A credit risk model for predicting default on Educational Loans

Educational loan or student loan is a very popular financial instrument for funding higher education in developed countries like USA, Canada, UK, Finland, Hungary; emerging markets like Thailand and China also have fairly long experience in this field. But in the Indian context, a policy on educational loan schemes was first announced in the Union Budget 2001-02 and a model educational loan scheme was devised and subsequently approved by the Government of India. The aim of the scheme was to provide financial support from the banking system to deserving/meritorious students for pursuing higher education in India and abroad through educational loans granted collateral-free and priced at the interest rate of the primary lending rate (PLR). However, the loan utilization by prospective students has been very low till as late as 2008. Huge enhancement in fees across different colleges has compounded the interest burden and the outstanding loan amount to be repaid has almost doubled with an increased repayment burden on students. It is estimated that 21% of the persons had cited financial constraints as reasons for not pursuing education beyond secondary levels.
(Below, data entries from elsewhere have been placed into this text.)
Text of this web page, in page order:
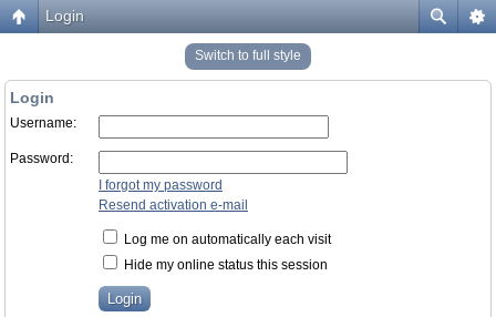
Login
Switch to full style
Login
Username:
Password:
I forgot my password
Resend activation e-mail
Log me on automatically each visit
Hide my online status this session

The basic characteristics of educational loans are: 75% of loans are collateral-free, unsecured, with long repayment periods and long-term in nature. These are quite similar to infrastructure /project loans where no cash flows are generated by graduated students during the moratorium period (the study period plus additional time period up to a maximum of one year). These inherent characteristics make the educational loans riskier than other personal or commercial loans. Further the educational loan being long-term in nature, and there being no periodic submission of revised financial information by the borrower unlike in the case of business loans, the lending bank is often unable to maintain any meaningful relationship with the student borrowers during the study period. The incidence of default among educational loans is increasing and it is quite possible that banks may restrict further exposure to educational loans which will severely affect the supply of educational loans to deserving candidates.

The main objective of this research project is the quantification of default risk and development of credit scoring models; it is intended to test the educational loan data with various linear models and non-linear machine learning models. Another objective is to develop a proof-of-concept software solution for credit risk, comprising a predictive model on the basis of both historical data and simulated macro-economic factors. The project proposes to use the real life granular data of educational loans sanctioned by banks during 2009 to 2014 and the default data from 2014 onwards. Several variables are being used in the development of the model such as the type of course, duration of the course, gender, social back ground, minority status, rural/urban and metro residency, type of college (whether accredited or not), and socio-economic classification of districts.